The net is too infinite and viral a place for any idea to remain restricted to handful of sites, but if you divided the networking sites into two types – say one based on interest and the other on social interaction – I would throw my lot with the former.

Friday, February 3, 2012

Strange Men Strange Places by Ruskin Bond

There are two types of histories, one is about the life of nations and people who decide their course and the other is about ordinary people who live their lives under the cross currents of big events (social, political and economic) that are never of their own making but often shape their lives and circumstances.

I am reading a book by Ruskin Bond which visits the lives of people who live in the backwaters of history, and even though some of their lives and achievements may be extraordinary, they never attract the interest of historians and are seldom remembered beyond the span of their time and space. 

To exhume these characters out of obscurity, Bond visits the early years of British rule in India when the British were yet to establish themselves as a national power and parts of India were still ruled by small-time rajas and chieftains who had their own armies and used to employ Europeans in them, much in demand for their ability to coalesce ragtag armies into disciplined fighting units. Apart from soldiers, the book also documents the lives of European marchants, mercenaries, bootleggers, etc.

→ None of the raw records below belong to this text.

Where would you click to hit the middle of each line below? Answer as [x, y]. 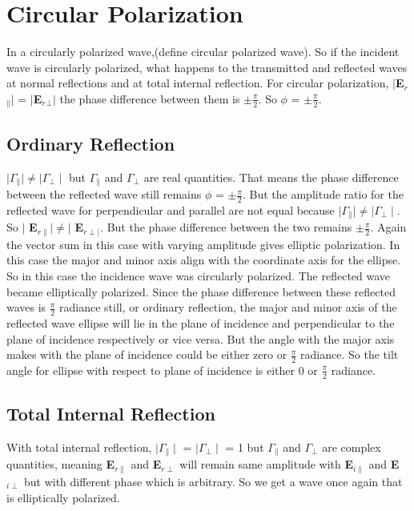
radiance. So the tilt [350, 354]
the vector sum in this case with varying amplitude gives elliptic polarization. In [203, 244]
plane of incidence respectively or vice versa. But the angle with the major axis [201, 338]
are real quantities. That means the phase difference [271, 177]
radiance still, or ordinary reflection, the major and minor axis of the [228, 307]
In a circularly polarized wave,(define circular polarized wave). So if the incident [203, 52]
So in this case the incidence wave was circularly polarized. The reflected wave [199, 275]
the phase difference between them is [150, 98]

Many of these Europeans returned home wealthy men and some of them met with their end in India.

It was a time when lot of social intermingling between the ruling English and natives existed; which stopped following the 1857 Sipoy Mutiny that shocked the British and forced them into a social stratosphere, bringing up a separation from Indians that would last until the end of the Raj. There are stories that give the glimpses of pre-1857 society and social trends.

One of the stories tells the tale of the hukkah, a smoking pipe much in use during those days by English men and women who had taken to Indian ways. But with the passage of time as division rose between the English and Indians, the hukkah fell out of favour with the British.

Bond has had to undertake extensive research to write the book as the material on the men he has written about would have been hard to come by. These men lived in different places in India and served different masters, but some of them knew each other and you will find the recurrence of one character in the life/story of another.

Writers are generally a recluse lot, but modern-day writers are hardly so (at least if you go by the visibility they enjoy thanks to TV shows and literary festivals). However, Bond continues to be a throwback to the idea of the writer as a recluse.

I have never heard him make any political statement or seen him involved in a public spat. He continues to stay in Mussoorie, which is a recurrent theme in his writing, and deals with the ordinary. Therefore Strange Men Strange Places may be an oddity as a book of history, but it sits well with Bond’s general body of work, which is neither about nations nor national heroes or villains, but about ordinary people, places and events.